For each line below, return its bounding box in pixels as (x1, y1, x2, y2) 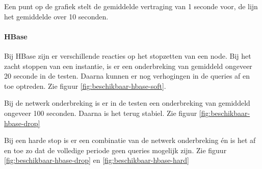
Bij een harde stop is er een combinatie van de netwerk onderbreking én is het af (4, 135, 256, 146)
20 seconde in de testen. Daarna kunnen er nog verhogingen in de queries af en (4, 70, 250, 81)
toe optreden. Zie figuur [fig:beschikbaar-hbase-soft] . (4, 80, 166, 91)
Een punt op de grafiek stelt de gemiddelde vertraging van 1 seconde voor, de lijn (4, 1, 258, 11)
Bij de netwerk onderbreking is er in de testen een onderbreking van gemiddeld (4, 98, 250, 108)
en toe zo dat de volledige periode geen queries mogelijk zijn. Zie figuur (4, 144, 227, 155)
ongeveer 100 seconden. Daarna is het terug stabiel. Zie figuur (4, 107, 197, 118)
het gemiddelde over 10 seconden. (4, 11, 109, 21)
- - - -
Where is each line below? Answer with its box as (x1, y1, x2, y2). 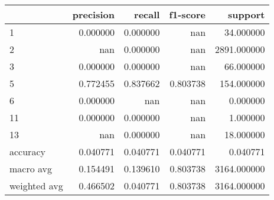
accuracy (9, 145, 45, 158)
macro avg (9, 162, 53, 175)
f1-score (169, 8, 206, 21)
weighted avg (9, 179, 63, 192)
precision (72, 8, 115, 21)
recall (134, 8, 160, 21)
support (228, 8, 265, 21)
- - - -
▸ TASK DESCRIPTION
Retype, in the same exact form, the lines of the material above from the line holding "macro avg (9, 162, 53, 175)" through the line holding "support (228, 8, 265, 21)".

▸ TASK RESPONSE
macro avg (9, 162, 53, 175)
f1-score (169, 8, 206, 21)
weighted avg (9, 179, 63, 192)
precision (72, 8, 115, 21)
recall (134, 8, 160, 21)
support (228, 8, 265, 21)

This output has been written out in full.